The Canterville Ghost, Oscar Wilde
I’ve read some of Wilde’s other work, and in general I like it more than this; the first story, ‘The Canterville Ghost’, is kind of funny, making a comedy out of a ghost story, and some of it is genuinely funny. The second and third stories in this little collection, though, were more disappointing: ‘Lord Arthur Savile’s Crime’ seems a pretty standard exercise in a story of self-fulfilling prophecy, and ‘The Sphinx Without A Secret’ was just kind of bloodless.
Still, Wilde’s writing is always good, which kept the mediocre level of plotting from being just boring. ‘The Canterville Ghost’ is the best of the three, I think.
Rating: 3/5
I remember adoring Wilde’s short fiction when I was 19 and upon re-reading it at least a decade later wondering why on Earth I had; The Canterville Ghost was the exception, amusing me both times round.

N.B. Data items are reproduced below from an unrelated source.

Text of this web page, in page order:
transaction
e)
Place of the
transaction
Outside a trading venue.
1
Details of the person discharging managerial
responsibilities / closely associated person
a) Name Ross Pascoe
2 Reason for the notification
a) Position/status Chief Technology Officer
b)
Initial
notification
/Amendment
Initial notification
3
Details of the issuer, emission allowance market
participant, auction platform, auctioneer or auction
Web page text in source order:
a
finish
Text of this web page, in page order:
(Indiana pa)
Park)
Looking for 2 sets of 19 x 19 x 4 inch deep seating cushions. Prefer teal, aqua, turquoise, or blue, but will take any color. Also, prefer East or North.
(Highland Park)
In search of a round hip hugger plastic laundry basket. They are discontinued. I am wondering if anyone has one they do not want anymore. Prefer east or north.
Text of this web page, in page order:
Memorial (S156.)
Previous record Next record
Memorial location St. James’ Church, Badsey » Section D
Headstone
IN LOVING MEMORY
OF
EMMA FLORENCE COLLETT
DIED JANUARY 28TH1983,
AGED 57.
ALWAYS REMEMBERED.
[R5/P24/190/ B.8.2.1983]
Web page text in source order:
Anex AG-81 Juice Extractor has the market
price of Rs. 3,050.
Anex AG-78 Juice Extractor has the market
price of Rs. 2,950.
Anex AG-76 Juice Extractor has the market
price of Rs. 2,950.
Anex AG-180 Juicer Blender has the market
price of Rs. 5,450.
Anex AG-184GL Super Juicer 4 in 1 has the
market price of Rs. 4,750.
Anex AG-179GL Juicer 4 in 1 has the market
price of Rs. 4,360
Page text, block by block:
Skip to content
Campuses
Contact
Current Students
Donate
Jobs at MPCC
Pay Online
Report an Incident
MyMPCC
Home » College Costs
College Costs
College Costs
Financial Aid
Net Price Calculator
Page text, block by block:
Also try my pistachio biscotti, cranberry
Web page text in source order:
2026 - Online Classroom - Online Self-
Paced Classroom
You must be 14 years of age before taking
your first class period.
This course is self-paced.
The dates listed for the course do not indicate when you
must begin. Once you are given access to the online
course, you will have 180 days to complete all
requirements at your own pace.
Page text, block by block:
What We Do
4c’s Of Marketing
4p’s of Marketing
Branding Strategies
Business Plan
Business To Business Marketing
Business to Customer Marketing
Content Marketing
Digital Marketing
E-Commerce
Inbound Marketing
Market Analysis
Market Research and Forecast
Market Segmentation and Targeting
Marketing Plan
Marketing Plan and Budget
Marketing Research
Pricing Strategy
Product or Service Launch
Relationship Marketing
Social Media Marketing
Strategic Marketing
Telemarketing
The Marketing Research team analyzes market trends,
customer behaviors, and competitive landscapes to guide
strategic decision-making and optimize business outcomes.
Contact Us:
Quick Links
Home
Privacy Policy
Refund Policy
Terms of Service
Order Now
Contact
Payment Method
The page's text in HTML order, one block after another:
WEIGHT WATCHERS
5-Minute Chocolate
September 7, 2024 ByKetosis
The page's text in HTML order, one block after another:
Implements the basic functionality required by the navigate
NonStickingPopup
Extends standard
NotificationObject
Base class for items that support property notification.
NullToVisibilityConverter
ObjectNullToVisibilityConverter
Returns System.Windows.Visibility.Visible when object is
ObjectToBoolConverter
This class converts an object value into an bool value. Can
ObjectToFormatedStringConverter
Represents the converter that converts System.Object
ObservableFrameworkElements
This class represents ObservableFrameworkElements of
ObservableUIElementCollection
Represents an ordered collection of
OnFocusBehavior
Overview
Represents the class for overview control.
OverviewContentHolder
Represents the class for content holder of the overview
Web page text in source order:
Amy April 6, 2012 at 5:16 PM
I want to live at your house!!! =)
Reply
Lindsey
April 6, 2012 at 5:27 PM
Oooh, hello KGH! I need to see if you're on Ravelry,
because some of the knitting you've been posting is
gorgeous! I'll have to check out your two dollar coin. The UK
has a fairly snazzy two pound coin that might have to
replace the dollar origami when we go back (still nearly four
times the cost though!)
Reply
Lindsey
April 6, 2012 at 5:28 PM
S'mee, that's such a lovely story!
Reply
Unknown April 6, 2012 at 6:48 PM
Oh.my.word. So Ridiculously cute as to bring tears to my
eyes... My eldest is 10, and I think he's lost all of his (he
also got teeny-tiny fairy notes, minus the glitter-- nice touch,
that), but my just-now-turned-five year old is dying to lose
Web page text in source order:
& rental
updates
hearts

Heh, there’s an argument for never rereading stuff you loved and spoiling it…
True – but imagine what I would have missed out on if I never re-read Earthsea and The Dark is Rising and Alan Garner and…
It’s a gamble. There’s some I’ve regretted too.
I think, though, that some literature is just perfectly suited to adolescence and just doesn’t work any other time in one’s life. I’ve found this with much of the Romantic poets’ stuff, for instance and the novel In Search of the Crack by – somebody whose name I’ve forgotten, apparently…
I’m sure there’s some like that for me, too. And the other way round — stuff I appreciate more as an adult.